◆ Required action: If a line below contains "News", count it; then state how many such lines there are, and nothing else.

Start of Exercise inputs

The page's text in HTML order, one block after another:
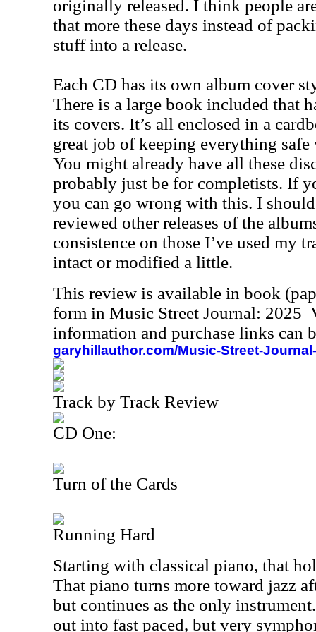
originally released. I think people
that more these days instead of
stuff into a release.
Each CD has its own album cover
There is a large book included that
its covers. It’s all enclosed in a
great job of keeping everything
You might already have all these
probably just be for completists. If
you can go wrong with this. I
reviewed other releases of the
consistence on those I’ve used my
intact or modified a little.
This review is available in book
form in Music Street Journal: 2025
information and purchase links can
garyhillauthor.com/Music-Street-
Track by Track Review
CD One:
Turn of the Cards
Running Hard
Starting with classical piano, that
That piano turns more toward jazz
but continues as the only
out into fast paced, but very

End of Exercise inputs
Start of Exercise inputs

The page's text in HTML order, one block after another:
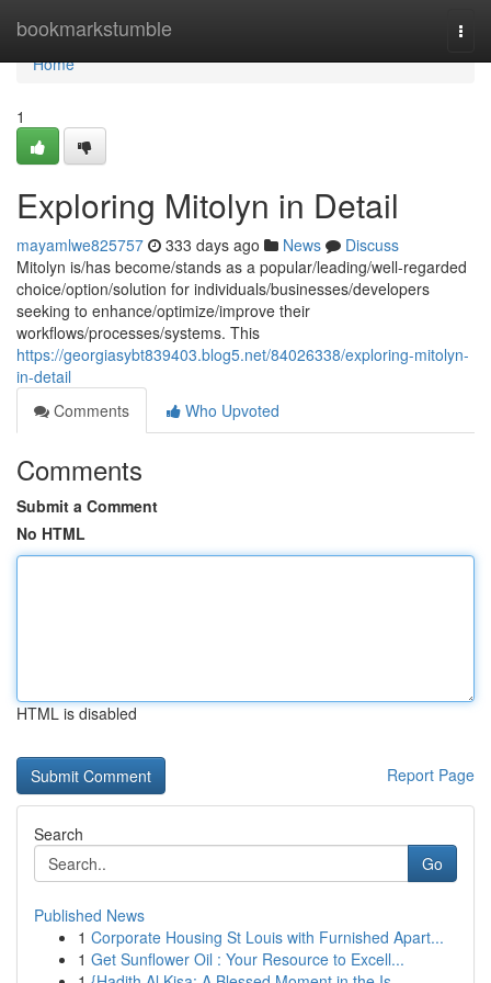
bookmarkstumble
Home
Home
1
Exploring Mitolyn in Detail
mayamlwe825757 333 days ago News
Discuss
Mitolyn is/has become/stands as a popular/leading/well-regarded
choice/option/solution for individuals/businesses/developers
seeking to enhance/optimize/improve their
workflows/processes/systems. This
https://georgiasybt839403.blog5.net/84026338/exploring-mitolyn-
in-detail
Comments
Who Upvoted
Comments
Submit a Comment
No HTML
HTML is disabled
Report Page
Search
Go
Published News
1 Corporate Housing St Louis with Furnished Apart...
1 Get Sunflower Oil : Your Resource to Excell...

End of Exercise inputs

◆ Response to the exercise: 2